Enter your authorization code:
··········
Mounted at /content/gdrive


In [0]:
import matplotlib.pyplot as plt
import pandas as pd
from qminers.utils import prepare_data_v1

prepare_data = prepare_data_v1

In [0]:
financial_df = pd.read_csv('data/sp500_2010_01_01-2014_07_31.csv')
calendar_df = pd.read_csv('data/econ_calendar.csv')

data_train_val, data_test = prepare_data(financial_df, calendar_df)

In [0]:
data_train_val = data_train_val.astype(float)

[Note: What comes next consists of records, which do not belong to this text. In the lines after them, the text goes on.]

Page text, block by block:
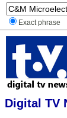
Exact phrase
Digital TV
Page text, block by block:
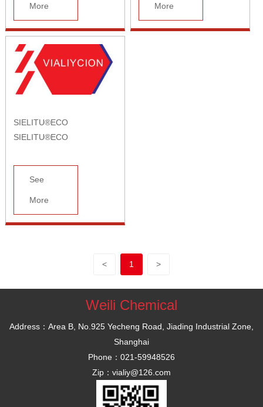
More More
SIELITU®ECO
SIELITU®ECO
See
More
< 1 >
Weili Chemical
Address：Area B, No.925 Yecheng Road, Jiading Industrial Zone,
Shanghai
Phone：021-59948526
Zip：vialiy@126.com
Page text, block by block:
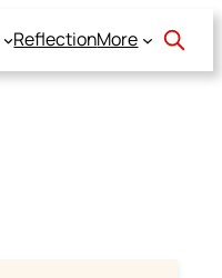
ReflectionMore

### prepare a custom cross-val split generator
- we want the cross-validation to be from a continuous time interval
- to make sure it doesn't overlap with training data

In [0]:
def split_generator(training_data, n_splits=5):
  n_folds = []
  fraction_size = training_data.shape[0] // n_splits
  
  for i in range(n_splits - 1):
    idx_start = i * fraction_size
    idx_end = (i + 1) * fraction_size
    
    fold = training_data.iloc[idx_start:idx_end]
    n_folds.append(fold)
   
  fold = training_data.iloc[idx_end:]
  n_folds.append(fold)

## Automated training & validation

In [0]:
from sklearn.linear_model import LinearRegression, LogisticRegression, Lasso, Ridge
from sklearn.model_selection import GridSearchCV


scaler, lin_regressor, transformer = None, None, None

estimators = [('rescale', scaler), ('lin_regressor', lin_regressor)]
estimators = Pipeline(estimators)

regr = TransformedTargetRegressor(regressor=estimators,
                                   transformer=transformer)

param_grid = {
    'regressor__rescale': [MinMaxScaler(), RobustScaler(), StandardScaler()],
    'regressor__lin_regressor': [LinearRegression(), Ridge()],
    'transformer': [MinMaxScaler(), RobustScaler(), StandardScaler()]
}

grid_search = GridSearchCV(
    cv=10,
    scoring=('r2', 'neg_mean_squared_error'),
    refit='r2',
    estimator=regr,
    param_grid=param_grid,
#     return_train_score=True)
    return_train_score=False)

In [111]:
grid_search.fit(data_train_val.iloc[:-1, :], data_train_val.iloc[1:, -1])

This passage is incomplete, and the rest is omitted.